Tutorial on Image Stitching: From Theory to Practice
This guide explains the core concepts behind our image stitching implementation. We focus on the “why” and “how” of registering, warping, and blending images. Note: This tutorial primarily discusses the simple case of stitching two images, but the concepts extend to multiple images (see Appendix C).
1. Registering Images
To stitch two images together, we first need to “register” them—that is, figure out how they align.
- Feature Detection: We use algorithms like SIFT (Scale-Invariant Feature Transform) to find distinctive keypoints (like corners or high-contrast spots) in both images.
- Feature Matching: Each keypoint comes with a “descriptor” (a vector describing its local neighborhood).

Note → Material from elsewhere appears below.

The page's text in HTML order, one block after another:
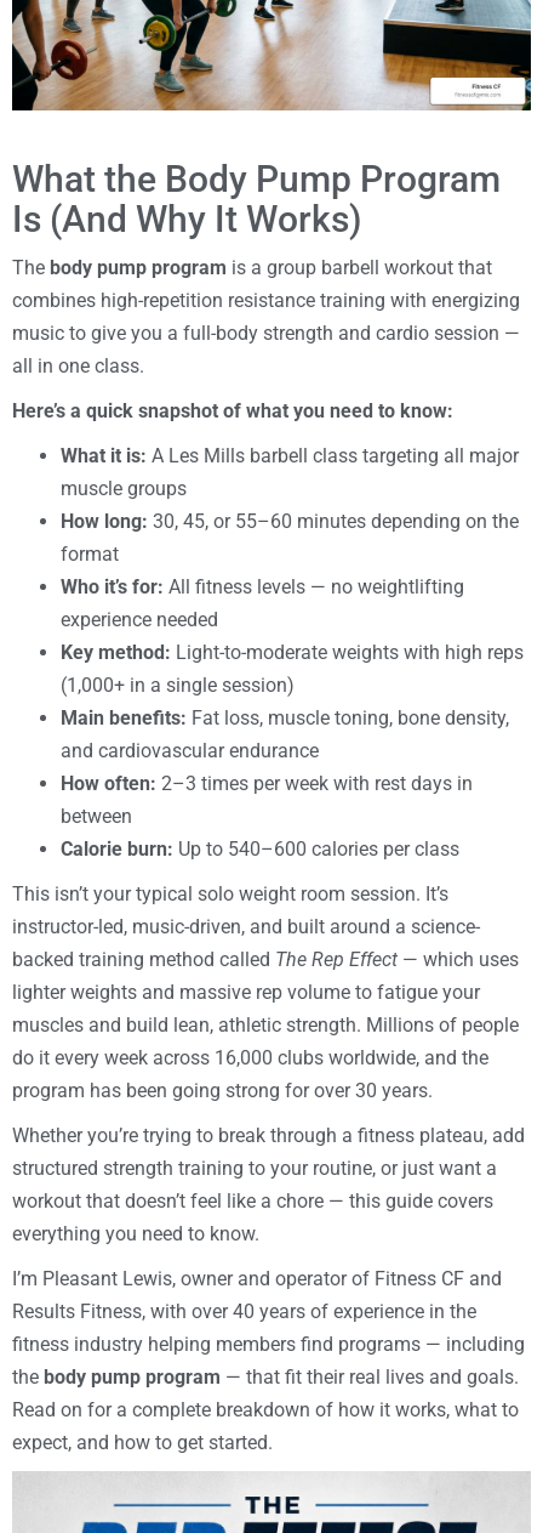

We match keypoints across images by finding descriptors with the smallest distance (e.g., using K-Nearest Neighbors and Lowe’s ratio test).
# Detect SIFT features
pts1, des1 = detector.detectAndCompute(image1, None)
pts2, des2 = detector.detectAndCompute(image2, None)
# Match using KNN
matches = bf_matcher.knnMatch(des2, des1, k=2)
# Apply Lowe's ratio test
good_matches = [m for m, n in matches if m.distance < n.distance * 0.7]
- Transformation Estimation: Given these matching point pairs, we estimate a transformation matrix that maps points from Image 2’s coordinate space to Image 1’s coordinate space.
2. Why Homography?
Generally, the transformation between two images of a 3D scene taken from different viewpoints is complex and depends heavily on the distance to the objects (depth) in the scene. This relationship is typically described using Epipolar Geometry (e.g., via the Fundamental Matrix).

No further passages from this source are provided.